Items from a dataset
-=-=-=-=-
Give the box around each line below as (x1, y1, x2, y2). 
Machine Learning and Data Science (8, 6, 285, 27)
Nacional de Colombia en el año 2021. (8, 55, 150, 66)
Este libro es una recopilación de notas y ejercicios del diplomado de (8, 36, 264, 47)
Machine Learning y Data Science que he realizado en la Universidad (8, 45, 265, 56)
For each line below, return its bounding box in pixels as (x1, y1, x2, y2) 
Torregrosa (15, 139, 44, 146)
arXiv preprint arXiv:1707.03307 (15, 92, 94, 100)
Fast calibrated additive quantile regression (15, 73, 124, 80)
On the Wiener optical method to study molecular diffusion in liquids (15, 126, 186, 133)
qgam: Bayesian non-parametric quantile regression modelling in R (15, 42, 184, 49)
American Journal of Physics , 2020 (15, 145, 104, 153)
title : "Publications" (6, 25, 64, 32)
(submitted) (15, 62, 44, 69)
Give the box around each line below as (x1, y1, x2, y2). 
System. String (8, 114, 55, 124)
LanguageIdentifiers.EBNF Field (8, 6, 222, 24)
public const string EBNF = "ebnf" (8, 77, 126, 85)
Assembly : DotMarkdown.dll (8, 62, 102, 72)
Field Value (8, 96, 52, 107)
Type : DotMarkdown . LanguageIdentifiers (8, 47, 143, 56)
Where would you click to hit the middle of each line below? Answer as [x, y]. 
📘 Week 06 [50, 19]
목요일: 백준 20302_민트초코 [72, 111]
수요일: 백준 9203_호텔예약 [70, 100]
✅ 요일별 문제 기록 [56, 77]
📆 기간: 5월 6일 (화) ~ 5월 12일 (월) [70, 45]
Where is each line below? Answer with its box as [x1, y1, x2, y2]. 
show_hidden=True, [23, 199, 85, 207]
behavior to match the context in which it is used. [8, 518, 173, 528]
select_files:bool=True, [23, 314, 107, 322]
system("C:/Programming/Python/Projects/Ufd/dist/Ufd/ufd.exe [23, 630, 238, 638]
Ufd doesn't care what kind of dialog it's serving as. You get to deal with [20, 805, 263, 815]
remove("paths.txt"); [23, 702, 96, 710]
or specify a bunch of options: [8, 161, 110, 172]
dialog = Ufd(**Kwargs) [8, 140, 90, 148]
-=-=-=-=-
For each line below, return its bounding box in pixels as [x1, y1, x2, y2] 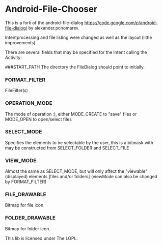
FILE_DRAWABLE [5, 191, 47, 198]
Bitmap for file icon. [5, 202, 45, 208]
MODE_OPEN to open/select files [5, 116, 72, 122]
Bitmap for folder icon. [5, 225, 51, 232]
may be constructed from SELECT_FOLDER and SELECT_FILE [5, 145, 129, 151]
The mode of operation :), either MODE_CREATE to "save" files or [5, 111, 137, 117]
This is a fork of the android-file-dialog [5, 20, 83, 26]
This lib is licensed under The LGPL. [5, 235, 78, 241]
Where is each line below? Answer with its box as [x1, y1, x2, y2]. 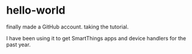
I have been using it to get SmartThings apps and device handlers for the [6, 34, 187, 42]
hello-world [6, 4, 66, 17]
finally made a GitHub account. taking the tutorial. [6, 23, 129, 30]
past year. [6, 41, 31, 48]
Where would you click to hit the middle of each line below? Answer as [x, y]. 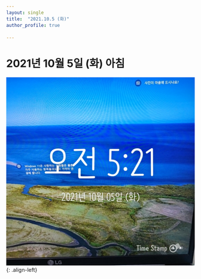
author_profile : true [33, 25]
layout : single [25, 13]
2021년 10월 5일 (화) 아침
-=-=-=-=-
Count the lines of the data that hold the string "Bitmap". The answer should be that number alone.

2